Requires `--features chain`.
## Playground
Try percli in your browser at [kamiyoai.github.io/percli](https://kamiyoai.github.io/percli) — no install required. Edit TOML scenarios and see simulation results instantly via WebAssembly.
## What is Percolator?
[Percolator](https://github.com/aeyakovenko/percolator) is a risk engine for perpetual futures that replaces ADL queues with two deterministic mechanisms:
**H (haircut ratio)** — When the vault is stressed, every profitable account sees the same pro-rata scaling on withdrawable profit. No queue priority, no first-come advantage. Capital deposits are always protected.

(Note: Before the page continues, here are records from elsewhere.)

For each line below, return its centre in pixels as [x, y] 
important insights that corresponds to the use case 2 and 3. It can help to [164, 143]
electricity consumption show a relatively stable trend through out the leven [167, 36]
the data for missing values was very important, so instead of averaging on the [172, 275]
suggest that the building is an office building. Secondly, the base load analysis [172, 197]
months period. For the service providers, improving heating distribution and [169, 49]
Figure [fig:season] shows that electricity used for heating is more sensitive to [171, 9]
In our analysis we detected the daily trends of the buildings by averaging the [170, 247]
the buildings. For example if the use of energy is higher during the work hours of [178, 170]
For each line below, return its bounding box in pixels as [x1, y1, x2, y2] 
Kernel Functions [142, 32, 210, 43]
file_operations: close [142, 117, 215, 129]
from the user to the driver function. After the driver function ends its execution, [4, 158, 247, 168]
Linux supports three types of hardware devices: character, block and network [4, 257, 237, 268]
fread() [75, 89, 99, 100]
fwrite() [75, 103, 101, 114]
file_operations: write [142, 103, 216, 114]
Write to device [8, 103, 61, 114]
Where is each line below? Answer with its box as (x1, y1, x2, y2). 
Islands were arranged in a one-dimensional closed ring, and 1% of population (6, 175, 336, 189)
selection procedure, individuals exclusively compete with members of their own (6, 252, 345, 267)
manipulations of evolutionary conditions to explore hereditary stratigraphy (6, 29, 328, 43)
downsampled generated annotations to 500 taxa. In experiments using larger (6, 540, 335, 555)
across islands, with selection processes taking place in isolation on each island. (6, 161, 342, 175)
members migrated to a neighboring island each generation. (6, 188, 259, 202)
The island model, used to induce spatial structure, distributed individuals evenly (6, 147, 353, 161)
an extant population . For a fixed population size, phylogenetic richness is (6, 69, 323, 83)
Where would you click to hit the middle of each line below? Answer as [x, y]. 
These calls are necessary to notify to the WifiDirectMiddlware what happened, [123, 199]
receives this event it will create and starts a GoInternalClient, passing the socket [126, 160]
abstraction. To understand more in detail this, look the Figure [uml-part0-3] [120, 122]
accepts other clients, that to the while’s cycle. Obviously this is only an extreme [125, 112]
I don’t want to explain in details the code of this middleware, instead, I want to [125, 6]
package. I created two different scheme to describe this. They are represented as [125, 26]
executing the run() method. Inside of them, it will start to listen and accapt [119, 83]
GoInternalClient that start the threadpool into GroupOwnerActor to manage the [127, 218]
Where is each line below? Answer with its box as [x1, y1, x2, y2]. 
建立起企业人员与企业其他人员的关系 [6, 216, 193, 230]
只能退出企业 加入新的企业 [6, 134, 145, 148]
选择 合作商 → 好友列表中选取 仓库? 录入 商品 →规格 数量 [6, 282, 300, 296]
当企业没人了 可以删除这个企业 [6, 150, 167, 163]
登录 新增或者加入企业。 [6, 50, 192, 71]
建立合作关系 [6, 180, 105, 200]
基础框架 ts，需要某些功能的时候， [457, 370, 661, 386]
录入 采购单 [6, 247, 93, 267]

**A/K (side indices)** — When a leveraged account goes bankrupt, the opposing side absorbs the residual through global position scaling (A) and PnL socialization (K). No account is singled out. Settlement is O(1) per account.
Together: no user can withdraw more than exists, no user is singled out for forced closure, and markets always self-heal through a deterministic three-phase reset — no admin intervention, no governance votes.

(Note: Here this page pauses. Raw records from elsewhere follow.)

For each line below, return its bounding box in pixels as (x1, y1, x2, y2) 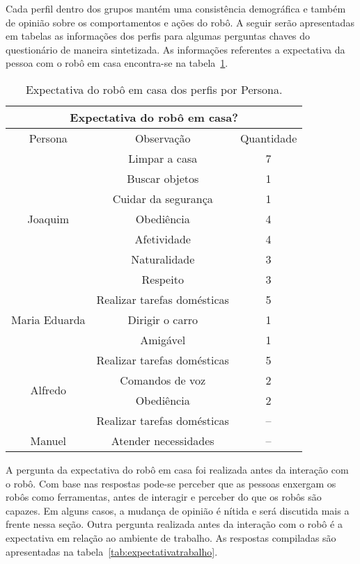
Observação (134, 129, 191, 146)
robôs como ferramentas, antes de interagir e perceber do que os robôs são (6, 490, 322, 504)
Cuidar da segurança (112, 190, 213, 207)
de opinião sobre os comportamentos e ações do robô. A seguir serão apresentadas (6, 15, 354, 29)
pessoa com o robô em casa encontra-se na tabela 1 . (6, 56, 228, 70)
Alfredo (30, 382, 67, 398)
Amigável (140, 331, 186, 348)
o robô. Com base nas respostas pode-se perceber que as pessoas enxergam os (6, 476, 336, 490)
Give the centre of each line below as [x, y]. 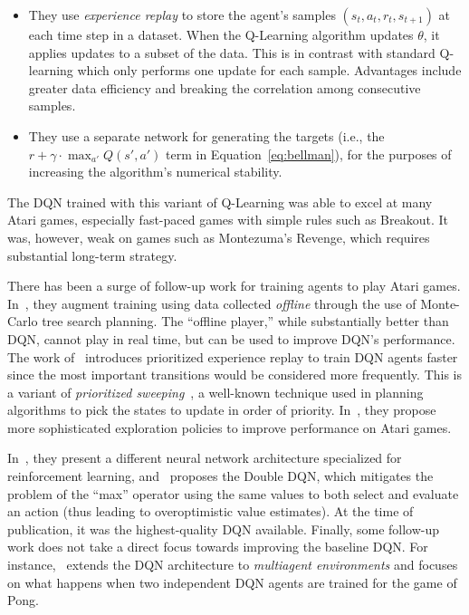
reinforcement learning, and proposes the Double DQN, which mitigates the [220, 476]
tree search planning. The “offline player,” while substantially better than [245, 321]
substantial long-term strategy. [92, 255]
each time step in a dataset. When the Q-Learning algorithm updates [221, 34]
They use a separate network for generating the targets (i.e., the [206, 135]
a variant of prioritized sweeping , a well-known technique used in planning [215, 392]
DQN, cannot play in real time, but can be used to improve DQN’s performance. [231, 338]
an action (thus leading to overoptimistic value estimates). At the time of [211, 511]
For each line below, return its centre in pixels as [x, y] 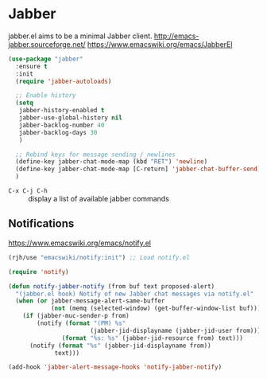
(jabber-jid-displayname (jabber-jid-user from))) [176, 330]
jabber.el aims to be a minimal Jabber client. [80, 36]
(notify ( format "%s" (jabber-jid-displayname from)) [120, 346]
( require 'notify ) [39, 272]
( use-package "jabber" [46, 59]
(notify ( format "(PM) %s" [81, 323]
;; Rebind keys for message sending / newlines [96, 154]
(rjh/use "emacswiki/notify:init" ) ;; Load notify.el [99, 257]
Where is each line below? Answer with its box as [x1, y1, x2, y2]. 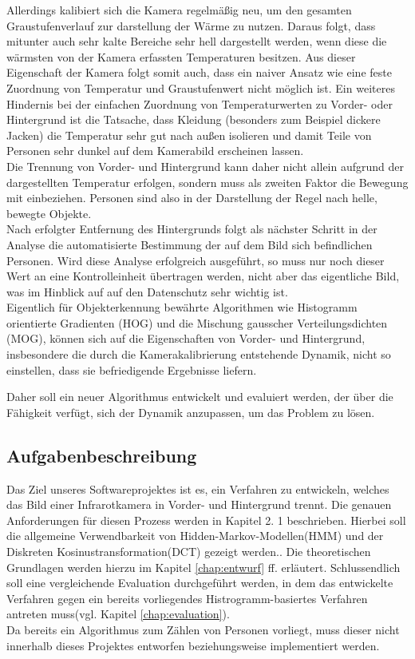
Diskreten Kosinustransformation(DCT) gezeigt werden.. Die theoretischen [6, 543, 371, 560]
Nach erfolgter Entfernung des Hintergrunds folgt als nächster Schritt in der [6, 220, 377, 237]
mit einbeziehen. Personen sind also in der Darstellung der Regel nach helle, [6, 189, 377, 206]
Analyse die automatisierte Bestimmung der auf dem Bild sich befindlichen [6, 236, 373, 252]
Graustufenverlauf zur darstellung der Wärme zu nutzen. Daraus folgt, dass [6, 17, 376, 34]
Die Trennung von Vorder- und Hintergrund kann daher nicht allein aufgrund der [6, 157, 405, 174]
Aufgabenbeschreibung [6, 443, 197, 467]
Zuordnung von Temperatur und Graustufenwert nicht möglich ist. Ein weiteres [6, 79, 395, 96]

See [Tarun Chitra, *Autodeleveraging: Impossibilities and Optimization*](https://arxiv.org/abs/2512.01112) for the theoretical foundation.
## Architecture
```
kamiyoai/percli (workspace)
├── src/ # percolator — upstream risk engine (no-std, formally verified)
├── crates/
│ ├── percli-core/ # engine wrapper, scenario runner, agent protocol
│ ├── percli/ # CLI binary (sim, step, query, agent, chain)
│ ├── percli-chain/ # Solana RPC client commands
│ ├── percli-program/ # Anchor on-chain program
│ └── percli-wasm/ # WebAssembly build
├── web/ # browser playground (GitHub Pages)
├── scenarios/ # bundled TOML test scenarios
├── examples/ # agent examples (Python, Bash)
├── tests/ # upstream Kani formal verification proofs
└── scripts/ # development utilities
```
## Security
The core risk engine (`percolator`) is formally verified with [Kani](https://model-checking.github.io/kani/) proofs and continuously fuzz-tested with [proptest](https://crates.io/crates/proptest). All arithmetic uses checked operations; `#![forbid(unsafe_code)]` is enforced in the engine crate.
The on-chain Anchor program validates:
- **Account ownership** — market accounts must be owned by the program
- **Oracle authenticity** — price feeds must be owned by the Pyth v2 program
- **Discriminator + size checks** — all market accounts are validated before access
- **SPL token constraints** — mint, owner, and vault PDA seeds are verified by Anchor
- **Checked price conversion** — Pyth exponent handling uses checked arithmetic with bounded exponent range
**This software has not been audited by a third-party security firm.** If you discover a vulnerability, please report it privately via GitHub Security Advisories rather than opening a public issue.
## Contributing
See [CONTRIBUTING.md](CONTRIBUTING.md) for development setup, testing, and PR guidelines.
## License
Apache-2.0 OR MIT — see [LICENSE](LICENSE).